Vu les articles L. 742-1 à L. 742-10 et notamment les articles L. 742-1, L. 742-2, L. 742-3, L. 742-4, L. 742-6, L. 742-7, les articles L. 743-3 à L. 743-18 et notamment les articles L. 743-4, L. 743-6, L. 743-7, L. 743-9, L. 743-13, L. 743-14, L. 743-15, L. 743-17, les articles L. 743-19, L. 743-20, L. 743-24, L. 743-25, et R. 741-3, R. 742-1, R. 743-1, R. 743-2 , R. 743-3, R. 743-4, R. 743-5, R.743-6, R.743-7, R.743-8, R. 743-21, du code de l’entrée et du séjour des étrangers et du droit d’asile (CESEDA) ;
Vu la décision de placement en rétention de l’autorité administrative prise le 30 mai 2026 par Mme [I] ;
Vu la requête de l’autorité administrative en date du 02 Juin 2026 reçue et enregistrée le 02 Juin 2026 à 14h00 (cf. timbre du greffe) tendant à la prolongation de la rétention de Monsieur [D] [S] dans les locaux ne relevant pas de l’administration pénitentiaire pour une durée de vingt-six jours ;
Vu l’extrait individualisé du registre prévu à l’article L. 741-3 du CESEDA émargé par l’intéressé.
PARTIES
Mme [K] [C] préalablement avisée , représentée par Maître Stanislas FRANCOIS, avocat au barreau de LYON, substituant Maître Jean-Paul TOMASI, avocat au barreau de LYON,
Monsieur [D] [S]
né le 10 Octobre 1992 à [Localité 2] -TUNISIE
préalablement avisé,
actuellement maintenu, en rétention administrative,
présent, assisté de son conseil Me Nathalie LOUVIER, avocate au barreau de LYON, de permanence,
LE PROCUREUR DE LA RÉPUBLIQUE n’est ni présent ni représenté.
DEROULEMENT DES DEBATS
A l’audience publique, le juge a procédé au rappel de l’identité des parties ;
Après avoir rappelé à la personne retenue les droits qui lui sont reconnus par le code de l’entrée et du séjour des étrangers et du droit d’asile pendant sa rétention et l’avoir informée des possibilités et des délais de recours contre toutes décisions le concernant ;
Maître Stanislas FRANCOIS, avocat au barreau de LYON, substituant Maître Jean-Paul TOMASI, avocat au barreau de LYON représentant le préfet a été entendu en sa plaidoirie ;
Monsieur [D] [S] a été entendu en ses explications ;
Me Nathalie LOUVIER, avocate au barreau de LYON, avocate de Monsieur [D] [S], a été entendue en sa plaidoirie.
MOTIFS DE LA DECISION
Attendu qu’une décision du tribunal correctionnel de LYON en date du 17 juin 2024 a notamment condamné Monsieur [D] [S] à la peine complémentaire d’interdiction du territoire français pour une durée de 3 ans, cette mesure étant devenue définitive.

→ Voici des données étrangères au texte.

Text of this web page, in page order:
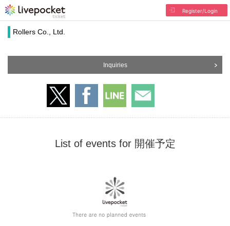
Register/Login
Rollers Co., Ltd.
Inquiries
List of events for 開催予定

Attendu que par décision en date du 30 mai 2026 notifiée le 30 mai 2026, l’autorité administrative a ordonné le placement de Monsieur [D] [S] en rétention dans les locaux ne relevant pas de l’administration pénitentiaire à compter du 30 mai 2026.
Attendu que, par requête en date du 02 Juin 2026 , reçue le 02 Juin 2026, l’autorité administrative nous a saisi aux fins de voir ordonner la prolongation de la rétention pour une durée de vingt-six jours.
RECEVABILITE DE LA REQUETE:
Attendu que la requête de l’autorité administrative est motivée, datée, signée et accompagnée de toutes les pièces justificatives utiles dont la copie du registre prévu à l’article L. 744-2 du CESEDA.
REGULARITE DE LA PROCEDURE :
Attendu que la requête et les pièces qui y sont jointes ont, dès leur arrivée au greffe, été mises à disposition de l’avocat de l’intéressé et ont pu être consultées avant l’ouverture des débats par l’étranger lui-même, assisté le cas échéant par un interprète.
REGULARITE DE LA RETENTION :
Attendu que l’intéressé s’est vu notifier les droits qui lui sont reconnus conformément aux dispositions des articles L. 742-2, 743-9 et 743-24 du CESEDA.
Attendu qu’il résulte de l’examen de son dossier que l’intéressé a été pleinement informé de ses droits et placé en état de les faire valoir à compter de son arrivée au lieu de rétention.
Attendu qu’interrogé spécifiquement à cet égard, il a indiqué qu’il a vu un médecin en rétention par rapport à son genou, avoir déjà été placé en centre de rétention en 2023 avant sa reconduction en Allemagne sur la base d’un accord de réadmission, pays dans lequel vit une partie de sa famille. Il précise que ses jours ne sont pas en danger en Tunisie.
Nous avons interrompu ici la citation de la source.